Смывает лучшие румяна —

Любовь. Попробуйте на вкус,

Как слезы — сóлоны. Боюсь,

Я завтра утром — мертвой встану.

Из Индии пришлите камни.

Когда увидимся? — Во сне.

— Как ветрено! — Привет жене,

И той — зеленоглазой — даме.

4

Ревнивый ветер треплет шаль.

Мне этот час сужден — от века.

Я чувствую у рта и в веках

Почти звериную печаль.

Такая слабость вдоль колен!

— Так вот она, стрела Господня! —

— Какое зарево! — Сегодня

Я буду бешеной Кармен.

…Так, руки заложив в карманы,

Стою. Меж нами океан.

Над городом — туман, туман.

Любви старинные туманы.

19 августа 1917 («Любви старинные туманы»)

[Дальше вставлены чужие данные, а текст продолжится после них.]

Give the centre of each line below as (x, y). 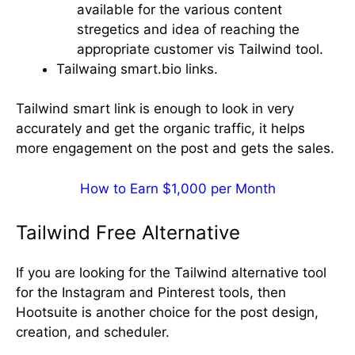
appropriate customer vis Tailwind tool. (200, 49)
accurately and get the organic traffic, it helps (160, 129)
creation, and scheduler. (93, 332)
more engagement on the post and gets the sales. (175, 149)
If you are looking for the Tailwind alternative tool (171, 273)
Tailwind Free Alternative (128, 233)
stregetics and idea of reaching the (188, 29)
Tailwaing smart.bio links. (137, 69)
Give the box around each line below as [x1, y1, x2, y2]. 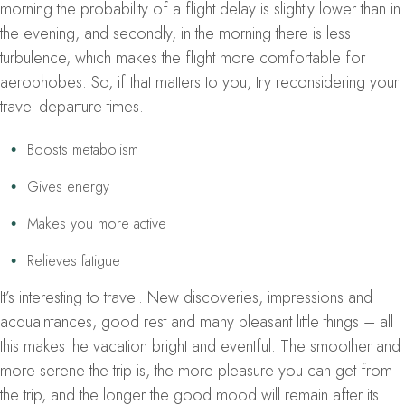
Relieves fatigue [27, 250, 120, 271]
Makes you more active [27, 212, 166, 234]
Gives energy [27, 175, 109, 197]
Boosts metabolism [27, 138, 138, 160]
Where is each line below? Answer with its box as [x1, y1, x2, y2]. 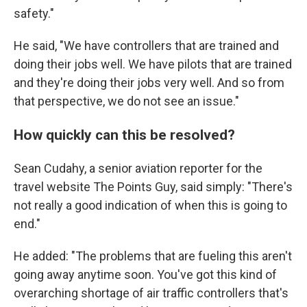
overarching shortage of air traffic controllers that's [14, 286, 288, 300]
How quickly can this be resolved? [14, 126, 235, 143]
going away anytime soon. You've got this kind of [14, 267, 277, 282]
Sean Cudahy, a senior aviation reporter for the [14, 161, 262, 175]
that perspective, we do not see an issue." [14, 94, 239, 108]
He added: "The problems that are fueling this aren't [14, 249, 292, 263]
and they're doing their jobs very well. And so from [14, 75, 284, 90]
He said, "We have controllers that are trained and [14, 38, 279, 53]
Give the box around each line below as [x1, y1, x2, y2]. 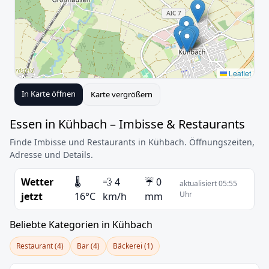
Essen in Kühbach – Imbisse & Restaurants [10, 116, 245, 132]
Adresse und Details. [10, 149, 93, 160]
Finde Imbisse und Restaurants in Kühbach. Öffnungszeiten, [10, 136, 255, 148]
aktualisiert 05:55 [180, 178, 238, 189]
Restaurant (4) [16, 241, 64, 251]
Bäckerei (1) [113, 241, 153, 251]
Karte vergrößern [91, 89, 153, 100]
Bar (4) [77, 241, 100, 251]
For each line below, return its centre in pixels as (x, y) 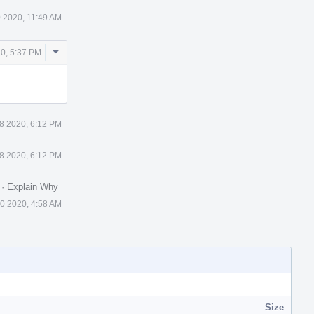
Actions (71, 67)
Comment (76, 51)
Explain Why (33, 186)
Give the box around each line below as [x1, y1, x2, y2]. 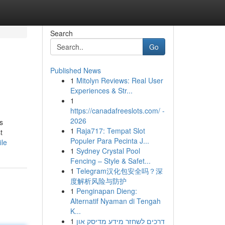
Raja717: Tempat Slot [76, 126, 145, 136]
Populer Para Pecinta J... [70, 136, 149, 146]
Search [50, 28, 73, 38]
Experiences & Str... [70, 85, 133, 95]
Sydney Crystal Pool [76, 146, 140, 156]
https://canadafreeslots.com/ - [70, 105, 165, 116]
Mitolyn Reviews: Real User [76, 75, 163, 85]
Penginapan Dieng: [76, 186, 137, 196]
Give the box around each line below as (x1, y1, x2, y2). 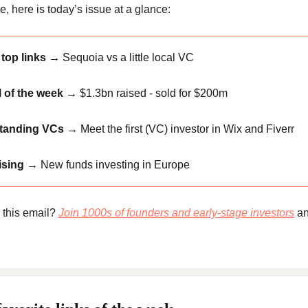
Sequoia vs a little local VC (60, 51, 194, 63)
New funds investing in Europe (38, 158, 190, 170)
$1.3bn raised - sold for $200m (77, 87, 228, 99)
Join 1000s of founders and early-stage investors (58, 206, 294, 219)
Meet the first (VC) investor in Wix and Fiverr (78, 122, 294, 135)
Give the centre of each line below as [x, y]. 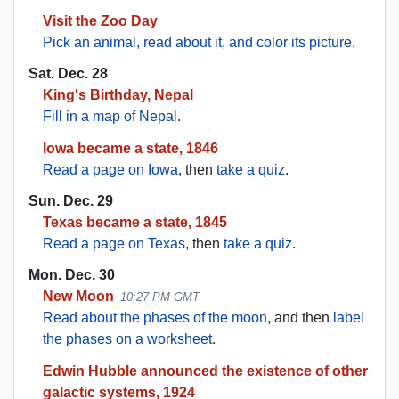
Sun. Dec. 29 [71, 200]
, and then [300, 318]
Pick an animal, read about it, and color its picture [197, 42]
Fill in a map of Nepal [110, 116]
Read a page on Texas [114, 243]
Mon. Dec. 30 [72, 275]
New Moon [78, 297]
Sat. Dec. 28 [68, 73]
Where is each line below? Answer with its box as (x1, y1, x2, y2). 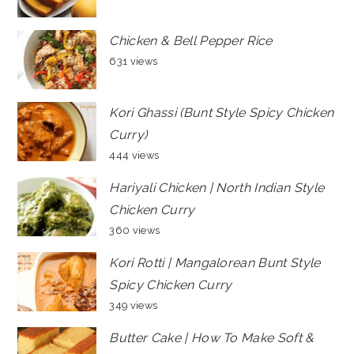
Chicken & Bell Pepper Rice (109, 32, 273, 48)
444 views (109, 149, 160, 161)
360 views (109, 224, 160, 236)
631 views (109, 55, 158, 67)
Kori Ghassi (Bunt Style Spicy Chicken (109, 104, 334, 120)
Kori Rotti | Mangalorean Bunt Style (109, 254, 321, 270)
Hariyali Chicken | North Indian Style (109, 179, 325, 195)
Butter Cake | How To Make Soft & (109, 330, 314, 345)
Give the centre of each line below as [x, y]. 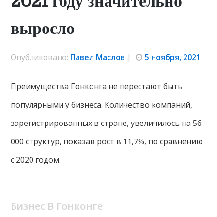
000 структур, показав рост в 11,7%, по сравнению [107, 141]
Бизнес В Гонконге [57, 206]
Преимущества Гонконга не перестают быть [97, 86]
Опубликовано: [41, 57]
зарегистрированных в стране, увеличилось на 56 [106, 123]
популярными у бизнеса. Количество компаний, [102, 105]
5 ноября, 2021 [173, 57]
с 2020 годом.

Вряд ли сознавая, что здесь она легко перемешала Кузмина с Северянином не без участия Блока и Мандельштама, МЦ спрашивает: «— Хорошие стихи? 11 л<ет> назад. Лучше, чем сейчас пишут?»

Теперь она называет его «сыночек». «Будут ли у нас когда-нибудь дни с тобой? Дни, не знаю, — вечность уже есть. Жить с тобой в одном доме и спать с тобой под одним кровом мы конечно уже не будем. Для этого все должно было сойтись как сошлось. Дважды этого не бывает. <…> Что я хотела от этого лета? Иллюзии (плохое слово, другого нет) непрерывности, чтобы ты не приходил и уходил, а был. Я еще не плачу, но скоро буду».